From 463afff1fdedd7b6a13bf80db8ac0952bbf7c673 Mon Sep 17 00:00:00 2001
From: Mamta Wardhani <mamta.wardhani@gmail.com>
Date: Tue, 3 Feb 2026 10:34:56 +0530
Subject: [PATCH 2/2] Update softmax.md for clarity and formatting

---
 .../concepts/tensor-operations/terms/softmax/softmax.md    | 7 +++----
 1 file changed, 3 insertions(+), 4 deletions(-)

diff --git a/content/pytorch/concepts/tensor-operations/terms/softmax/softmax.md b/content/pytorch/concepts/tensor-operations/terms/softmax/softmax.md
index 45624682770..ba7b78b0fdf 100644
--- a/content/pytorch/concepts/tensor-operations/terms/softmax/softmax.md
+++ b/content/pytorch/concepts/tensor-operations/terms/softmax/softmax.md
@@ -31,12 +31,11 @@ torch.softmax(input, dim, dtype=None)
 
 - `input`: The input tensor containing the raw scores (logits).
 - `dim`: A dimension along which Softmax will be computed. Every slice along dim will sum to 1.
-- `rounding_mode` (Optional): Controls the rounding behavior. Can be `None` (default), `trunc`, or `floor`.
 - `dtype` (Optional): The desired data type of the returned tensor.
 
 **Return value:**
 
-A tensor of the same shape as `input`, with values scaled between 0 and 1.
+Returns a tensor of the same shape as `input`, with values scaled between 0 and 1.
 
 ## Example 1: Basic Softmax on a 1D Tensor
 
@@ -67,7 +66,7 @@ The function converts raw logits into probabilities where the highest input valu
 
 ## Example 2: Softmax on a 2D Tensor
 
-In real-world scenarios, data is processed in batches.

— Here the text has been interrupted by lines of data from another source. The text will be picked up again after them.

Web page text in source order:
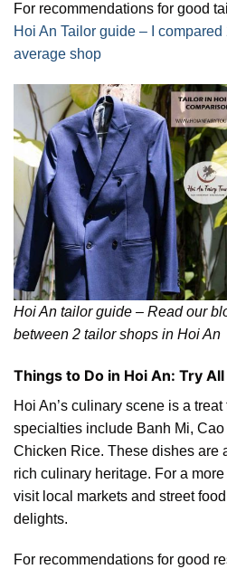
For recommendations for good
Hoi An Tailor guide – I
average shop
Hoi An tailor guide – Read our
between 2 tailor shops in Hoi An
Things to Do in Hoi An: Try
Hoi An’s culinary scene is a
specialties include Banh Mi, Cao
Chicken Rice. These dishes are
rich culinary heritage. For a
visit local markets and street
delights.
For recommendations for good
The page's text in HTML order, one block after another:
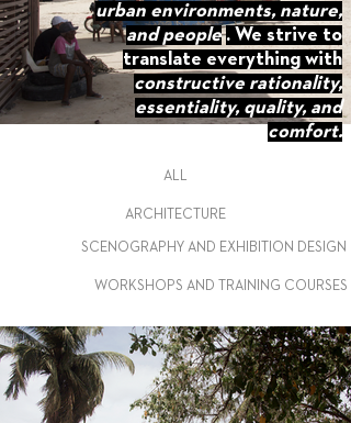
urban environments, nature,
and people . We strive to
translate everything with
constructive rationality,
essentiality, quality, and
comfort.
ALL
ARCHITECTURE
SCENOGRAPHY AND EXHIBITION DESIGN
WORKSHOPS AND TRAINING COURSES
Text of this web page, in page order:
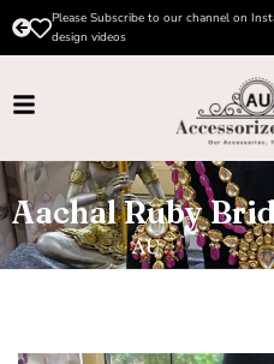
Please Subscribe to our channel on
design videos
Aachal Ruby
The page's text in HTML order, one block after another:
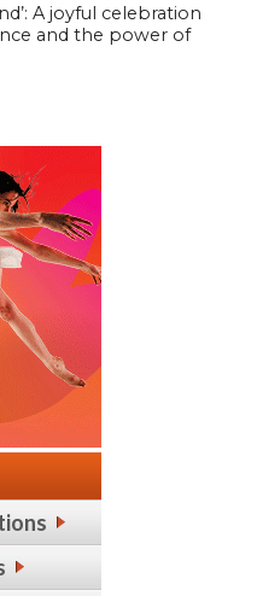
A joyful celebration
and the power of
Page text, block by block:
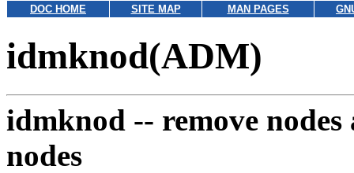
DOC HOME SITE MAP MAN PAGES
idmknod(ADM)
idmknod -- remove
nodes
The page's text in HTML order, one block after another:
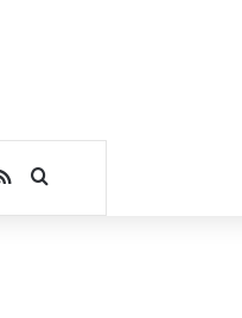
RSSSearch for
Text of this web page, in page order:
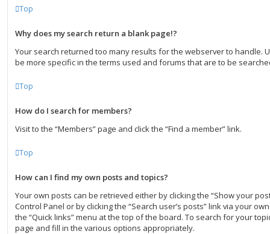
Top
Why does my search return a blank page!?
Your search returned too many results for the webserver to handle.
be more specific in the terms used and forums that are to be
Top
How do I search for members?
Visit to the “Members” page and click the “Find a member” link.
Top
How can I find my own posts and topics?
Your own posts can be retrieved either by clicking the “Show your
Control Panel or by clicking the “Search user’s posts” link via your
the “Quick links” menu at the top of the board. To search for your
page and fill in the various options appropriately.

For a 2D tensor where rows represent samples and columns represent classes, we usually apply softmax along `dim=1`.
+For batched inputs where rows represent samples and columns represent classes, Softmax is typically applied along the class dimension:
 
 ```py
 import torch
@@ -95,4 +94,4 @@ Probabilities:
 Sum of each row: tensor([1.0000, 1.0000])
 ```
 
-By specifying dim=1, the operation is applied independently to each row (sample), ensuring that the class probabilities for each individual sample sum to 1.0.
+By specifying `dim=1`, the operation is applied independently to each row (sample), ensuring that the class probabilities for each individual sample sum to 1.0.